Work required:
Using the listing below, set down exactly the lines from the one that contains "Plot class/Digital Line Style property" through the one that contains "The Information Technology and Business Process", with no pictures.

---

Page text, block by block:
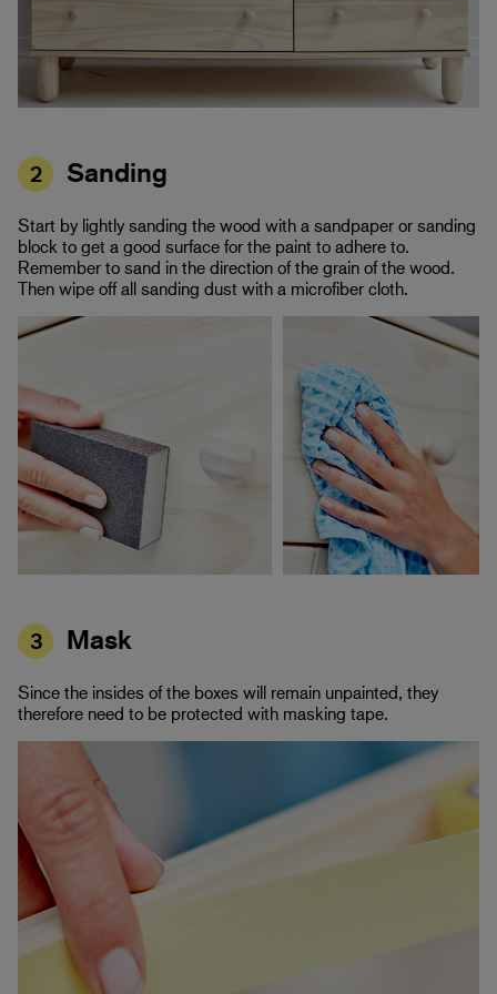
2 Sanding
Start by lightly sanding the wood with a sandpaper or sanding
block to get a good surface for the paint to adhere to.
Remember to sand in the direction of the grain of the wood.
Then wipe off all sanding dust with a microfiber cloth.
3 Mask
Since the insides of the boxes will remain unpainted, they
therefore need to be protected with masking tape.
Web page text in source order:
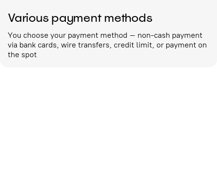
Various payment methods
You choose your payment method – non-cash payment
via bank cards, wire transfers, credit limit, or payment on
the spot
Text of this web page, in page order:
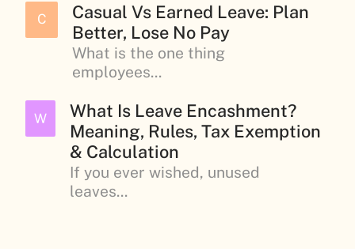
C
Casual Vs Earned Leave: Plan
Better, Lose No Pay
What is the one thing
employees...
W
What Is Leave Encashment?
Meaning, Rules, Tax Exemption
& Calculation
If you ever wished, unused
leaves...
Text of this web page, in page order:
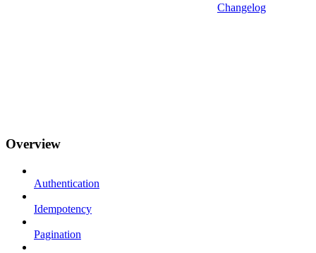
Changelog
Overview
Authentication
Idempotency
Pagination
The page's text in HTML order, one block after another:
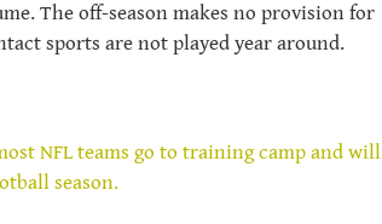
The off-season makes no provision for
sports are not played year around.
NFL teams go to training camp and will
season.
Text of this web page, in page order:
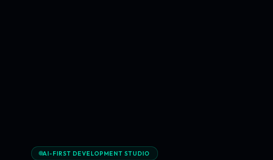
AI-FIRST DEVELOPMENT STUDIO
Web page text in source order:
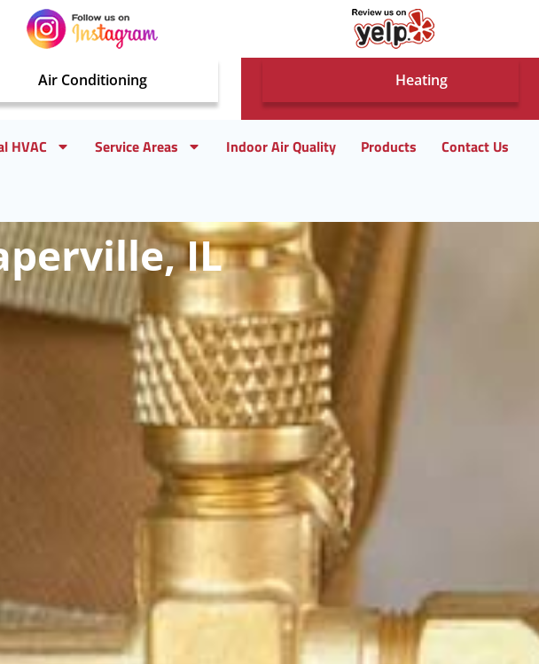
Air Conditioning Heating
HVAC Service Areas Indoor Air Quality Products Contact Us
IL
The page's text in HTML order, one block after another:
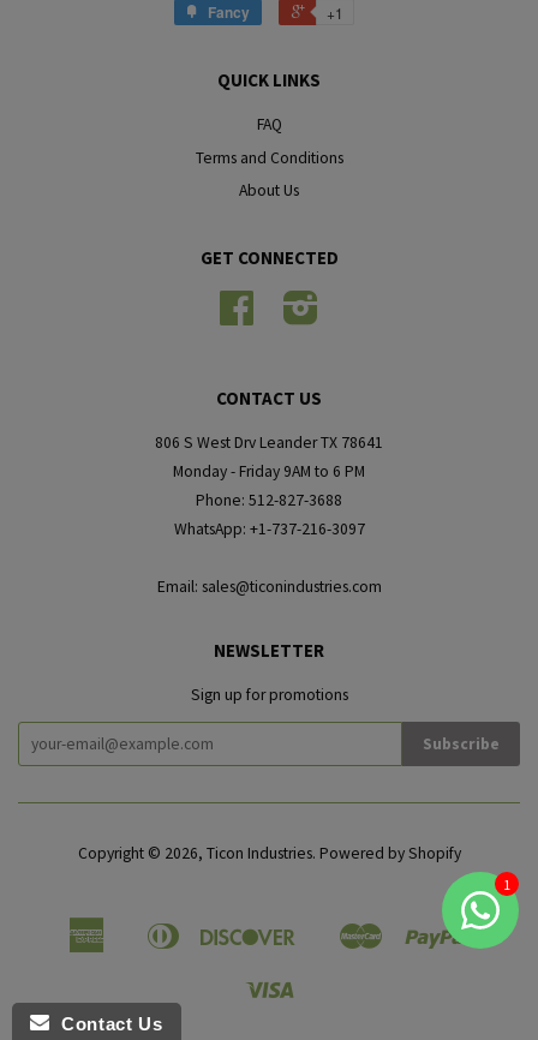
Fancy
+1
QUICK LINKS
FAQ
Terms and Conditions
About Us
GET CONNECTED
Facebook
CONTACT US
806 S West Drv Leander TX 78641
Monday - Friday 9AM to 6 PM
Phone: 512-827-3688
WhatsApp: +1-737-216-3097
Email: sales@ticonindustries.com
NEWSLETTER
Sign up for promotions
Copyright © 2026, Ticon Industries. Powered by Shopify
Amazon
American
Apple
Diners
Discover
Google
Master Paypal
Contact Us
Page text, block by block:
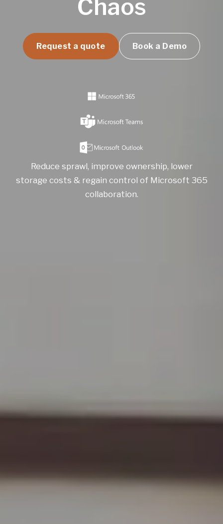
Chaos
Request a quote Book a Demo
Reduce sprawl, improve ownership, lower
storage costs & regain control of Microsoft 365
collaboration.
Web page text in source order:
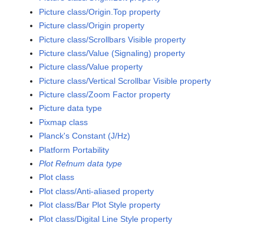
Picture class/Origin.Top property
Picture class/Origin property
Picture class/Scrollbars Visible property
Picture class/Value (Signaling) property
Picture class/Value property
Picture class/Vertical Scrollbar Visible property
Picture class/Zoom Factor property
Picture data type
Pixmap class
Planck's Constant (J/Hz)
Platform Portability
Plot Refnum data type
Plot class
Plot class/Anti-aliased property
Plot class/Bar Plot Style property
Plot class/Digital Line Style property
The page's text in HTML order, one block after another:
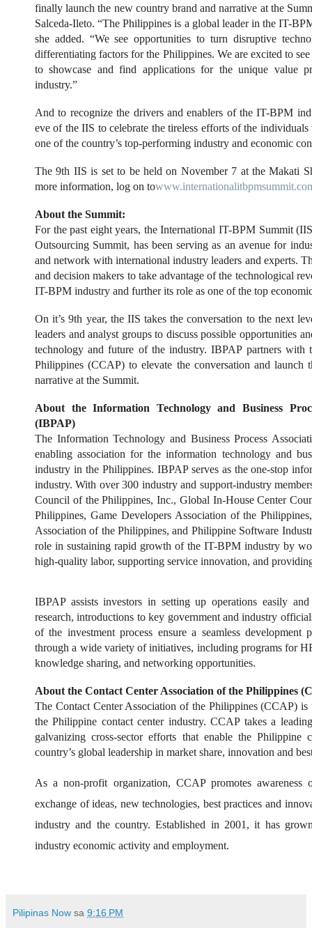
finally launch the new country brand and narrative at the
Salceda-Ileto. “The Philippines is a global leader in the IT-
she added. “We see opportunities to turn disruptive
differentiating factors for the Philippines. We are excited to
to showcase and find applications for the unique value
industry.”
And to recognize the drivers and enablers of the IT-BPM
eve of the IIS to celebrate the tireless efforts of the
one of the country’s top-performing industry and economic
The 9th IIS is set to be held on November 7 at the Makati
more information, log on to
About the Summit:
For the past eight years, the International IT-BPM Summit
Outsourcing Summit, has been serving as an avenue for
and network with international industry leaders and experts.
and decision makers to take advantage of the technological
IT-BPM industry and further its role as one of the top
On it’s 9th year, the IIS takes the conversation to the next
leaders and analyst groups to discuss possible opportunities
technology and future of the industry. IBPAP partners with
Philippines (CCAP) to elevate the conversation and launch
narrative at the Summit.
About the Information Technology and Business
(IBPAP)
The Information Technology and Business Process
enabling association for the information technology and
industry in the Philippines. IBPAP serves as the one-stop
industry. With over 300 industry and support-industry
Council of the Philippines, Inc., Global In-House Center
Philippines, Game Developers Association of the
Association of the Philippines, and Philippine Software
role in sustaining rapid growth of the IT-BPM industry by
high-quality labor, supporting service innovation, and
IBPAP assists investors in setting up operations easily
research, introductions to key government and industry
of the investment process ensure a seamless development
through a wide variety of initiatives, including programs for
knowledge sharing, and networking opportunities.
About the Contact Center Association of the Philippines
The Contact Center Association of the Philippines (CCAP) is
the Philippine contact center industry. CCAP takes a
galvanizing cross-sector efforts that enable the Philippine
country’s global leadership in market share, innovation and
As a non-profit organization, CCAP promotes awareness
exchange of ideas, new technologies, best practices and
industry and the country. Established in 2001, it has
industry economic activity and employment.
Pilipinas Now sa 9:16 PM
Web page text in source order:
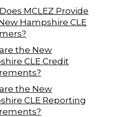
MCLEZ Provide
Hampshire CLE
the New
CLE Credit
the New
CLE Reporting
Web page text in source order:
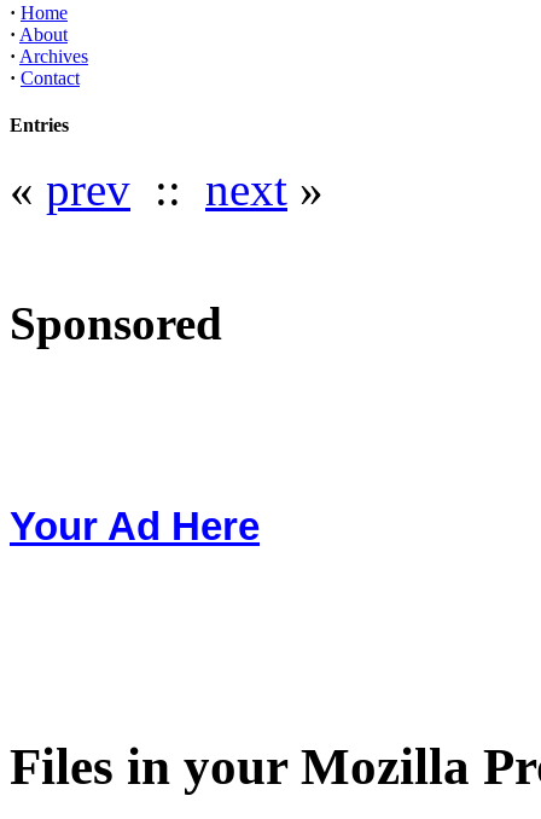
· Home
· About
· Archives
· Contact
Entries
« prev :: next »
Sponsored
Your Ad Here
Files in your Mozilla
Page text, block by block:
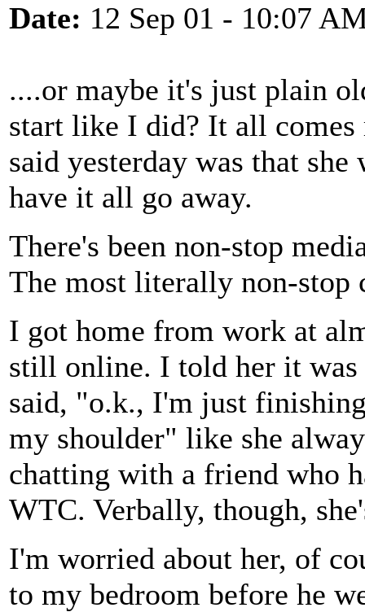
Date: 12 Sep 01 - 10:07
....or maybe it's just plain
start like I did? It all
said yesterday was that
have it all go away.
There's been non-stop
The most literally non-stop
I got home from work at
still online. I told her it was
said, "o.k., I'm just
my shoulder" like she
chatting with a friend who
WTC. Verbally, though,
I'm worried about her, of
to my bedroom before he
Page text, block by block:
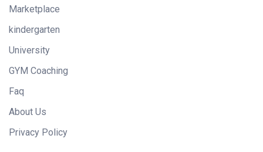
Marketplace
kindergarten
University
GYM Coaching
Faq
About Us
Privacy Policy
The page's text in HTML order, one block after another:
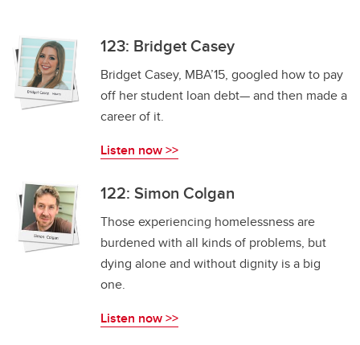
123: Bridget Casey
Bridget Casey, MBA’15, googled how to pay
off her student loan debt— and then made a
career of it.
Listen now >>
122: Simon Colgan
Those experiencing homelessness are
burdened with all kinds of problems, but
dying alone and without dignity is a big
one.
Listen now >>
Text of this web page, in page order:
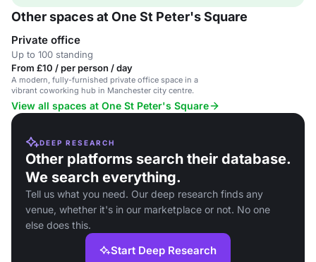
Other spaces at One St Peter's Square
Private office
Up to 100 standing
From £10 / per person / day
A modern, fully-furnished private office space in a
vibrant coworking hub in Manchester city centre.
View all spaces at One St Peter's Square
DEEP RESEARCH
Other platforms search their database.
We search everything.
Tell us what you need. Our deep research finds any
venue, whether it's in our marketplace or not. No one
else does this.
Start Deep Research
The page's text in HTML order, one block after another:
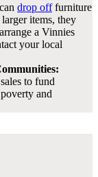
drop offfurniture
items, they
a Vinnies
your local
to fund
and
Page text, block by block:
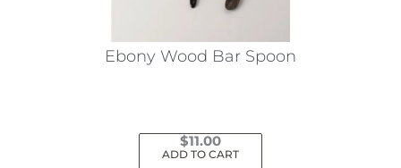
Ebony Wood Bar Spoon
$11.00
ADD TO CART

---

Output of the task:
Plot class/Digital Line Style property
The page's text in HTML order, one block after another:
finally launch the new country brand and narrative at the
Salceda-Ileto. “The Philippines is a global leader in the IT-
she added. “We see opportunities to turn disruptive
differentiating factors for the Philippines. We are excited to
to showcase and find applications for the unique value
industry.”
And to recognize the drivers and enablers of the IT-BPM
eve of the IIS to celebrate the tireless efforts of the
one of the country’s top-performing industry and economic
The 9th IIS is set to be held on November 7 at the Makati
more information, log on to
About the Summit:
For the past eight years, the International IT-BPM Summit
Outsourcing Summit, has been serving as an avenue for
and network with international industry leaders and experts.
and decision makers to take advantage of the technological
IT-BPM industry and further its role as one of the top
On it’s 9th year, the IIS takes the conversation to the next
leaders and analyst groups to discuss possible opportunities
technology and future of the industry. IBPAP partners with
Philippines (CCAP) to elevate the conversation and launch
narrative at the Summit.
About the Information Technology and Business
(IBPAP)
The Information Technology and Business Process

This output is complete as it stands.